On page 90 Mr. Bonsal says that in making the "precipitate advance" there was a rivalry between the regulars and Rough Riders, which resulted in each hurrying recklessly forward to strike the Spaniards first. On the contrary. The official reports show that General Young's column waited for some time after it got to the Spanish position, so as to allow the Rough Riders (who had the more difficult trail) to come up. Colonel Wood kept his column walking at a smart pace, merely so that the regulars might not be left unsupported when the fight began; and as a matter of fact, it began almost simultaneously on both wings.

On page 91 Mr. Bonsal speaks of "The foolhardy formation of a solid column along a narrow trail, which brought them (the Rough Riders) within point-blank range of the Spanish rifles and within the unobstructed sweep of their machine-guns." He also speaks as if the advance should have been made with the regiment deployed through the jungle. Of course, the only possible way by which the Rough Riders could have been brought into action in time to support the regulars was by advancing in column along the trail at a good smart gait. As soon as our advance-guard came into contact with the enemy's outpost we deployed. No firing began for at least five minutes after Captain Capron sent back word that he had come upon the Spanish outpost. At the particular point where this occurred there was a dip in the road, which probably rendered it, in Capron's opinion, better to keep part of his men in it. In any event, Captain Capron, who was as skilful as he was gallant, had ample time between discovering the Spanish outpost and the outbreak of the firing to arrange his troop in the formation he deemed best. His troop was not in solid formation; his men were about ten yards apart. Of course, to have walked forward deployed through the jungle, prior to reaching the ground where we were to fight, would have been a course of procedure so foolish as to warrant the summary court-martial of any man directing it. We could not have made half a mile an hour in such a formation, and would have been at least four hours too late for the fighting.
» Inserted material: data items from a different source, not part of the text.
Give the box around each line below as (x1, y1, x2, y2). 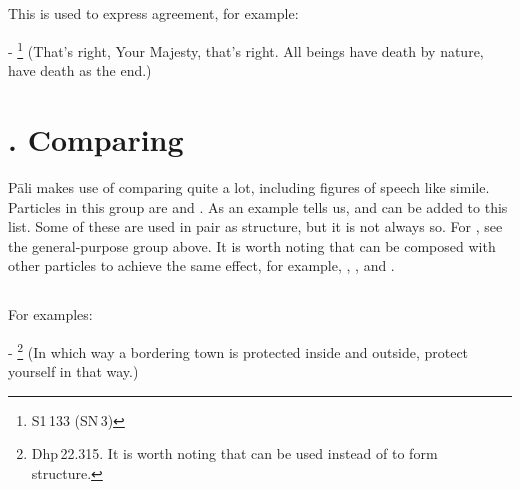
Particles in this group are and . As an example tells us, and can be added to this (8, 196, 508, 217)
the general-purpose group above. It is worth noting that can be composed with (8, 235, 496, 256)
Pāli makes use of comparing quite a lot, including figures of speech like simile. (8, 176, 490, 197)
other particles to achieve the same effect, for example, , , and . (8, 255, 395, 276)
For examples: (8, 304, 93, 325)
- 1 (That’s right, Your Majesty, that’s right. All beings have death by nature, (8, 37, 484, 61)
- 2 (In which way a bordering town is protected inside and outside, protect (8, 338, 469, 362)
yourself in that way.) (8, 361, 139, 382)
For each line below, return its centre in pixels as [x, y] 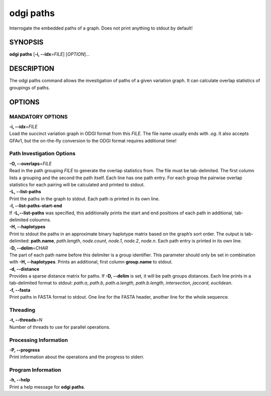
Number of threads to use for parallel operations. [60, 327]
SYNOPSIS [26, 42]
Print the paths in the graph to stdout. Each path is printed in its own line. [85, 199]
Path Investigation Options [42, 154]
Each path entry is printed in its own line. [200, 241]
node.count [94, 241]
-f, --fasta [20, 290]
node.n [148, 241]
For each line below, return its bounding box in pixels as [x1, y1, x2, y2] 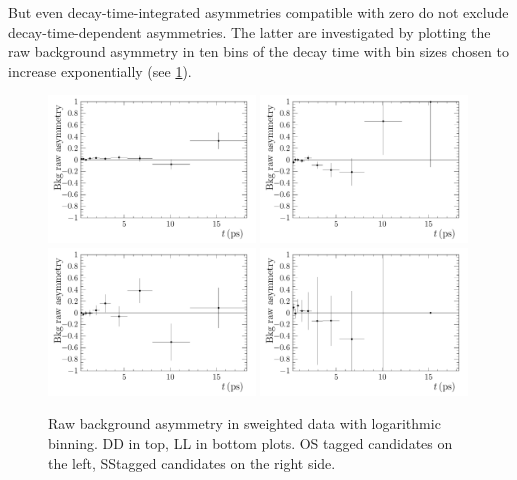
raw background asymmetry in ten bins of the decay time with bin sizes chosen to [8, 41, 509, 62]
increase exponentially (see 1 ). [8, 60, 192, 81]
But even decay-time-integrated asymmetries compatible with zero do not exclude [8, 2, 509, 22]
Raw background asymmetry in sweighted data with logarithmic [48, 413, 441, 434]
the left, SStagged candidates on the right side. [48, 452, 336, 473]
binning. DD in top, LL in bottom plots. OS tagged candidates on [48, 432, 453, 453]
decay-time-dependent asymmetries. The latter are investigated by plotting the [8, 21, 491, 42]
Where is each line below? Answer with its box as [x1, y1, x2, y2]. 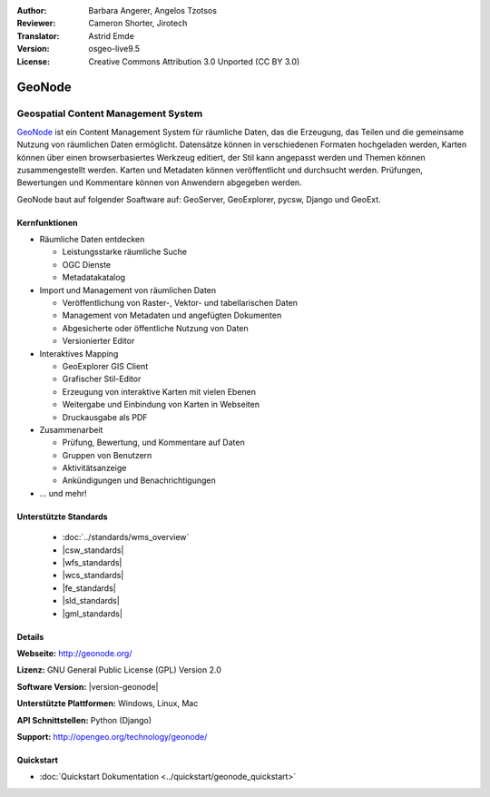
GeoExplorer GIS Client [62, 360, 149, 371]
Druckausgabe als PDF [62, 411, 148, 422]
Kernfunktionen [16, 217, 78, 228]
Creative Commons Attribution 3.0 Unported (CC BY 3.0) [88, 55, 300, 67]
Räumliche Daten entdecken [39, 234, 145, 245]
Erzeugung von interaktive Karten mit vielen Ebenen [62, 386, 257, 397]
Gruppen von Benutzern [62, 449, 152, 460]
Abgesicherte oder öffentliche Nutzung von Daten [62, 322, 249, 333]
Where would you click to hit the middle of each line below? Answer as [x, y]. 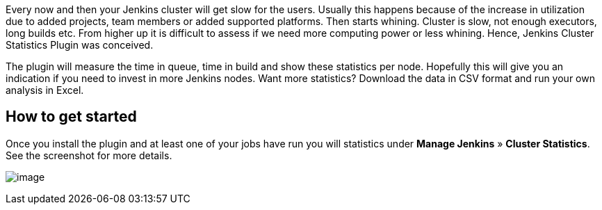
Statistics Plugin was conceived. [80, 45]
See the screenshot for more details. [89, 155]
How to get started [71, 117]
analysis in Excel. [45, 90]
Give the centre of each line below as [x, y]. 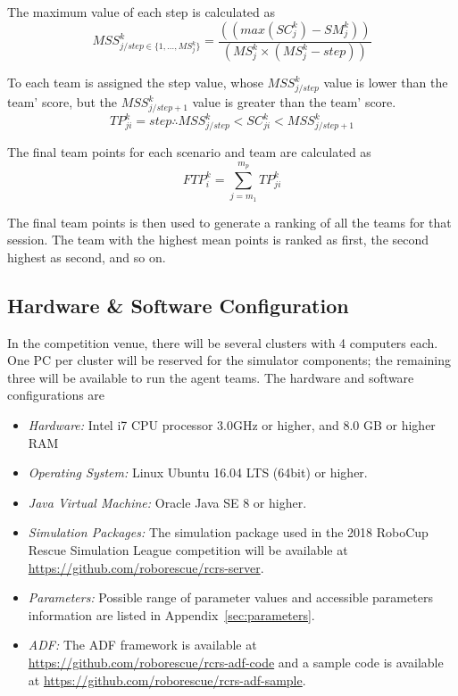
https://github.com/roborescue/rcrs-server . [146, 567]
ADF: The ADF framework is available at [142, 645]
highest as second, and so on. [87, 257]
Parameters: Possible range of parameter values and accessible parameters [230, 597]
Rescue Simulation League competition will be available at [188, 550]
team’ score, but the [62, 102]
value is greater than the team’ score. [294, 102]
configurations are [56, 395]

On page 92 Mr. Bonsal says that Captain Capron's troop was ambushed, and that it received the enemy's fire a quarter of an hour before it was expected. This is simply not so. Before the column stopped we had passed a dead Cuban, killed in the preceding day's skirmish, and General Wood had notified me on information he had received from Capron that we might come into contact with the Spaniards at any moment, and, as I have already said, Captain Capron discovered the Spanish outpost, and we halted and partially deployed the column before the firing began. We were at the time exactly where we had expected to come across the Spaniards. Mr. Bonsal, after speaking of L Troop, adds: "The remaining troops of the regiment had travelled more leisurely, and more than half an hour elapsed before they came up to Capron's support." As a matter of fact, all the troops travelled at exactly the same rate of speed, although there were stragglers from each, and when Capron halted and sent back word that he had come upon the Spanish outpost, the entire regiment closed up, halted, and most of the men sat down. We then, some minutes after the first word had been received, and before any firing had begun, received instructions to deploy. I had my right wing partially deployed before the first shots between the outposts took place. Within less than three minutes I had G Troop, with Llewellen, Greenway, and Leahy, and one platoon of K Troop under Kane, on the firing-line, and it was not until after we reached the firing-line that the heavy volley-firing from the Spaniards began.